◆ **Task goal**:
Without including the pictures, copy each line below exactly as it reads.

(Beginning of Data in this exercise)

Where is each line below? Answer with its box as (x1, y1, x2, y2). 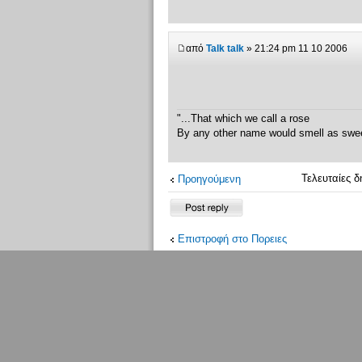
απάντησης (167, 210, 221, 223)
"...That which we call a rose (176, 112, 309, 125)
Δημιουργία (167, 197, 221, 210)
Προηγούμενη (177, 173, 241, 186)
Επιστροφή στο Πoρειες (177, 233, 287, 246)
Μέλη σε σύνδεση (167, 293, 301, 313)
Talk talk (205, 42, 244, 54)
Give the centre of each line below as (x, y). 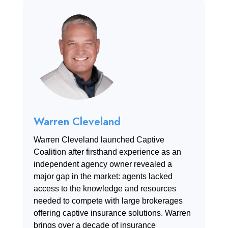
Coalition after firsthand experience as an (108, 152)
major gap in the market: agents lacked (103, 177)
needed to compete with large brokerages (108, 201)
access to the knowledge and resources (105, 189)
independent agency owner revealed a (103, 164)
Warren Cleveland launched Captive (99, 140)
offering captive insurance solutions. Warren (112, 213)
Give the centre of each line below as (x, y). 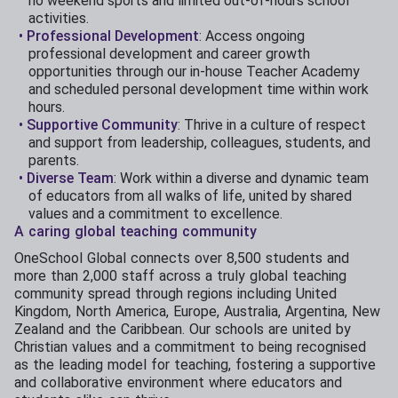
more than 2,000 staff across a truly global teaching (180, 275)
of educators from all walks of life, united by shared (190, 195)
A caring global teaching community (135, 231)
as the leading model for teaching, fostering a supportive (195, 364)
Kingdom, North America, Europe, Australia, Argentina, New (197, 311)
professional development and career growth (169, 53)
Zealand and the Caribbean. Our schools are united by (183, 329)
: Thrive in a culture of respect (271, 124)
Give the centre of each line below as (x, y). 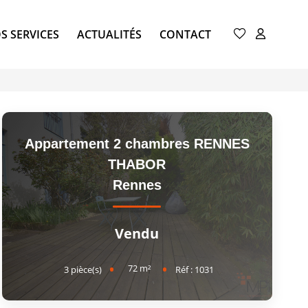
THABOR (137, 165)
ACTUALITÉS (109, 34)
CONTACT (185, 34)
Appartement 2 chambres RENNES (137, 144)
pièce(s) (87, 269)
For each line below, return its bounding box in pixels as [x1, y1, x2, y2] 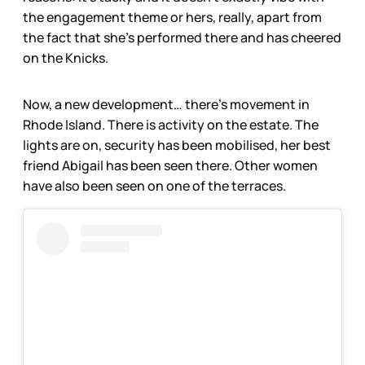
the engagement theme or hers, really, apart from [23, 7, 322, 26]
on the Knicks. [23, 48, 108, 67]
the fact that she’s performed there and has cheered [23, 28, 341, 46]
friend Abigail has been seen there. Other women [23, 156, 318, 174]
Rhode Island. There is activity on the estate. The [23, 115, 319, 134]
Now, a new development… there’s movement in [23, 95, 310, 113]
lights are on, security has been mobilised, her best [23, 135, 331, 154]
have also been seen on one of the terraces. [23, 176, 286, 195]
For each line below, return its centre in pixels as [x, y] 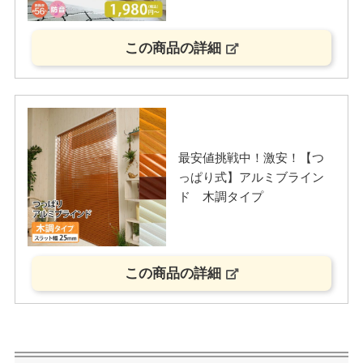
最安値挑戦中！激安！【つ [251, 157]
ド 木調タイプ [220, 196]
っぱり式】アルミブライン [251, 177]
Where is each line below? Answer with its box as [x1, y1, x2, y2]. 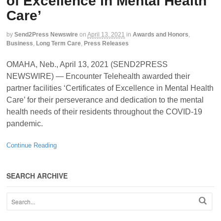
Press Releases [84, 40, 129, 47]
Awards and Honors [133, 31, 188, 38]
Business [6, 40, 33, 47]
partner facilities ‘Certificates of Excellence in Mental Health [6, 83, 214, 92]
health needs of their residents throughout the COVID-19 [6, 107, 202, 116]
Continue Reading [6, 141, 57, 149]
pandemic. [6, 119, 43, 128]
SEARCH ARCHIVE [6, 171, 68, 181]
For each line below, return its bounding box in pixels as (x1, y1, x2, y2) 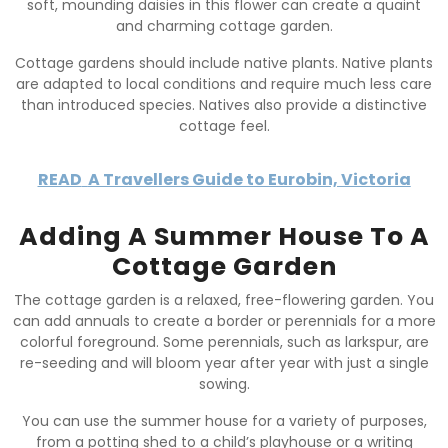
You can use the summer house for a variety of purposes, (21, 410, 427, 431)
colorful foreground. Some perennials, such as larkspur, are (19, 331, 429, 352)
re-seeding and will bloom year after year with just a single (19, 352, 429, 373)
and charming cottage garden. (115, 15, 333, 36)
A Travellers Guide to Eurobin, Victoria (87, 167, 411, 191)
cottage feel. (178, 115, 270, 136)
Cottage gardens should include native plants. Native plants (15, 52, 433, 73)
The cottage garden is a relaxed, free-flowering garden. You (14, 289, 434, 310)
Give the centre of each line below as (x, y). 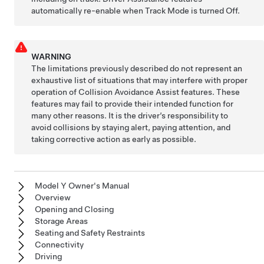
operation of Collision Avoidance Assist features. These (136, 92)
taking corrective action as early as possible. (114, 139)
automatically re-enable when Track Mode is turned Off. (136, 10)
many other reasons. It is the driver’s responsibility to (130, 115)
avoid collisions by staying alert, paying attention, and (131, 127)
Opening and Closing (74, 209)
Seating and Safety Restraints (90, 232)
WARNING (52, 56)
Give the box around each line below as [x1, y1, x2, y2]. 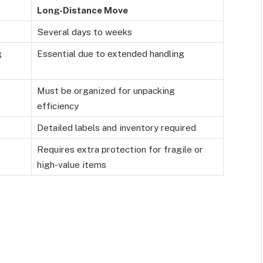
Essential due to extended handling [37, 48, 184, 59]
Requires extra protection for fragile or [37, 144, 203, 155]
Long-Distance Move [37, 5, 128, 16]
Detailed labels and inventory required [37, 122, 196, 133]
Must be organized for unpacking [37, 85, 175, 96]
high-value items [37, 159, 106, 170]
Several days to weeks [37, 26, 132, 38]
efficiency [37, 100, 79, 112]
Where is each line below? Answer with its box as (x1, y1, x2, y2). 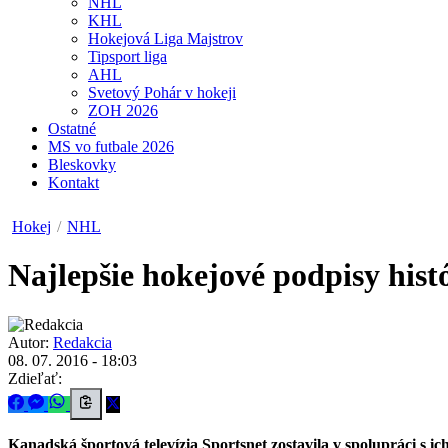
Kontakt (48, 174, 99, 191)
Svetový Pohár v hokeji (88, 84, 236, 101)
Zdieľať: (8, 369, 62, 387)
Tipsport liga (88, 48, 167, 65)
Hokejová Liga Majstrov (88, 30, 243, 47)
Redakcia (53, 333, 112, 351)
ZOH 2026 (88, 102, 158, 119)
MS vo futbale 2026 (48, 138, 174, 155)
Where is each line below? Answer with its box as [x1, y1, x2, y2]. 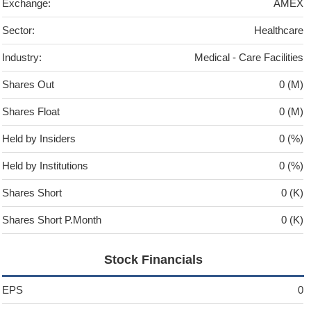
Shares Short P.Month [2, 214, 102, 226]
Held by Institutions [2, 160, 89, 172]
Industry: [2, 51, 42, 64]
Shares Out [2, 78, 55, 91]
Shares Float [2, 106, 60, 118]
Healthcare [254, 24, 304, 37]
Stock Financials [103, 253, 203, 267]
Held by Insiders [2, 133, 76, 145]
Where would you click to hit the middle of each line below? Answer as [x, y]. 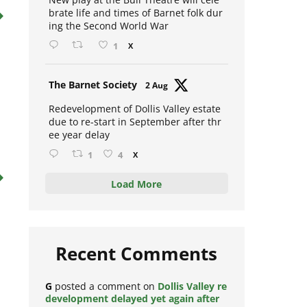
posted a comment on [105, 293]
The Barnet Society [93, 91]
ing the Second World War [108, 32]
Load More [137, 191]
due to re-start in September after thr [135, 128]
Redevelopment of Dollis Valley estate [134, 115]
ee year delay [79, 141]
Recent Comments [137, 260]
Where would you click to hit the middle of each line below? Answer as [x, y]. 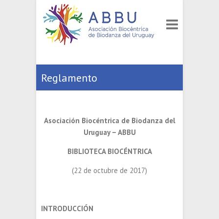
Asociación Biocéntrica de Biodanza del [109, 120]
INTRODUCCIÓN [67, 208]
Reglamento [69, 78]
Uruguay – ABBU [109, 132]
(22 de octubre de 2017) [109, 170]
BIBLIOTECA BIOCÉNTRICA [109, 151]
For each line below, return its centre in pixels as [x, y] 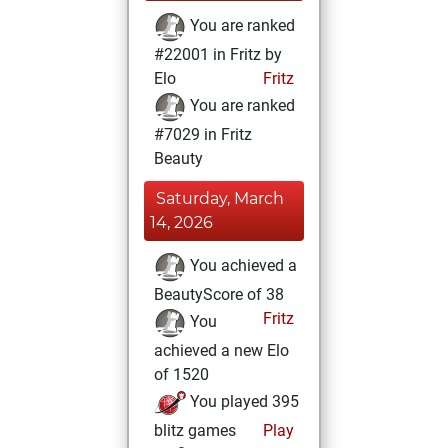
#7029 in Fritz [203, 134]
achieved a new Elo [221, 350]
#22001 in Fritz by [218, 54]
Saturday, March [220, 198]
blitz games [195, 430]
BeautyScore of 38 [219, 294]
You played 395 [242, 402]

(End of Data in this exercise)

◆ **Result for this task**:
Where is each line below? Answer with its box as (x1, y1, x2, y2). 
απάντησης (167, 210, 221, 223)
"...That which we call a rose (176, 112, 309, 125)
Δημιουργία (167, 197, 221, 210)
Προηγούμενη (177, 173, 241, 186)
Επιστροφή στο Πoρειες (177, 233, 287, 246)
Μέλη σε σύνδεση (167, 293, 301, 313)
Talk talk (205, 42, 244, 54)
Give the centre of each line below as (x, y). 
Coalition after firsthand experience as an (108, 152)
major gap in the market: agents lacked (103, 177)
needed to compete with large brokerages (108, 201)
access to the knowledge and resources (105, 189)
independent agency owner revealed a (103, 164)
Warren Cleveland launched Captive (99, 140)
offering captive insurance solutions. Warren (112, 213)
Give the centre of each line below as (x, y). 
more than 2,000 staff across a truly global teaching (180, 275)
of educators from all walks of life, united by shared (190, 195)
A caring global teaching community (135, 231)
as the leading model for teaching, fostering a supportive (195, 364)
Kingdom, North America, Europe, Australia, Argentina, New (197, 311)
professional development and career growth (169, 53)
Zealand and the Caribbean. Our schools are united by (183, 329)
: Thrive in a culture of respect (271, 124)
Give the centre of each line below as (x, y). 
THABOR (137, 165)
ACTUALITÉS (109, 34)
CONTACT (185, 34)
Appartement 2 chambres RENNES (137, 144)
pièce(s) (87, 269)
For each line below, return its bounding box in pixels as [x1, y1, x2, y2] 
the engagement theme or hers, really, apart from [23, 7, 322, 26]
on the Knicks. [23, 48, 108, 67]
the fact that she’s performed there and has cheered [23, 28, 341, 46]
friend Abigail has been seen there. Other women [23, 156, 318, 174]
Rhode Island. There is activity on the estate. The [23, 115, 319, 134]
Now, a new development… there’s movement in [23, 95, 310, 113]
lights are on, security has been mobilised, her best [23, 135, 331, 154]
have also been seen on one of the terraces. [23, 176, 286, 195]
For each line below, return its centre in pixels as [x, y] 
最安値挑戦中！激安！【つ [251, 157]
ド 木調タイプ [220, 196]
っぱり式】アルミブライン [251, 177]
Where is each line below? Answer with its box as [x1, y1, x2, y2]. 
Press Releases [84, 40, 129, 47]
Awards and Honors [133, 31, 188, 38]
Business [6, 40, 33, 47]
partner facilities ‘Certificates of Excellence in Mental Health [6, 83, 214, 92]
health needs of their residents throughout the COVID-19 [6, 107, 202, 116]
Continue Reading [6, 141, 57, 149]
pandemic. [6, 119, 43, 128]
SEARCH ARCHIVE [6, 171, 68, 181]
For each line below, return its bounding box in pixels as (x1, y1, x2, y2) 
You can use the summer house for a variety of purposes, (21, 410, 427, 431)
colorful foreground. Some perennials, such as larkspur, are (19, 331, 429, 352)
re-seeding and will bloom year after year with just a single (19, 352, 429, 373)
and charming cottage garden. (115, 15, 333, 36)
A Travellers Guide to Eurobin, Victoria (87, 167, 411, 191)
cottage feel. (178, 115, 270, 136)
Cottage gardens should include native plants. Native plants (15, 52, 433, 73)
The cottage garden is a relaxed, free-flowering garden. You (14, 289, 434, 310)
Give the centre of each line below as (x, y). 
operation of Collision Avoidance Assist features. These (136, 92)
taking corrective action as early as possible. (114, 139)
automatically re-enable when Track Mode is turned Off. (136, 10)
many other reasons. It is the driver’s responsibility to (130, 115)
avoid collisions by staying alert, paying attention, and (131, 127)
Opening and Closing (74, 209)
Seating and Safety Restraints (90, 232)
WARNING (52, 56)
Give the box around each line below as [x1, y1, x2, y2]. 
Essential due to extended handling [37, 48, 184, 59]
Requires extra protection for fragile or [37, 144, 203, 155]
Long-Distance Move [37, 5, 128, 16]
Detailed labels and inventory required [37, 122, 196, 133]
Must be organized for unpacking [37, 85, 175, 96]
high-value items [37, 159, 106, 170]
Several days to weeks [37, 26, 132, 38]
efficiency [37, 100, 79, 112]
Where is each line below? Answer with its box as (x1, y1, x2, y2). 
Kontakt (48, 174, 99, 191)
Svetový Pohár v hokeji (88, 84, 236, 101)
Zdieľať: (8, 369, 62, 387)
Tipsport liga (88, 48, 167, 65)
Hokejová Liga Majstrov (88, 30, 243, 47)
Redakcia (53, 333, 112, 351)
ZOH 2026 (88, 102, 158, 119)
MS vo futbale 2026 (48, 138, 174, 155)
Where is each line below? Answer with its box as [x1, y1, x2, y2]. 
Shares Short P.Month [2, 214, 102, 226]
Held by Institutions [2, 160, 89, 172]
Industry: [2, 51, 42, 64]
Shares Out [2, 78, 55, 91]
Shares Float [2, 106, 60, 118]
Healthcare [254, 24, 304, 37]
Stock Financials [103, 253, 203, 267]
Held by Insiders [2, 133, 76, 145]
Where would you click to hit the middle of each line below? Answer as [x, y]. 
posted a comment on [105, 293]
The Barnet Society [93, 91]
ing the Second World War [108, 32]
Load More [137, 191]
due to re-start in September after thr [135, 128]
Redevelopment of Dollis Valley estate [134, 115]
ee year delay [79, 141]
Recent Comments [137, 260]
Where would you click to hit the middle of each line below? Answer as [x, y]. 
Asociación Biocéntrica de Biodanza del [109, 120]
INTRODUCCIÓN [67, 208]
Reglamento [69, 78]
Uruguay – ABBU [109, 132]
(22 de octubre de 2017) [109, 170]
BIBLIOTECA BIOCÉNTRICA [109, 151]
For each line below, return its centre in pixels as [x, y] 
#7029 in Fritz [203, 134]
achieved a new Elo [221, 350]
#22001 in Fritz by [218, 54]
Saturday, March [220, 198]
blitz games [195, 430]
BeautyScore of 38 [219, 294]
You played 395 [242, 402]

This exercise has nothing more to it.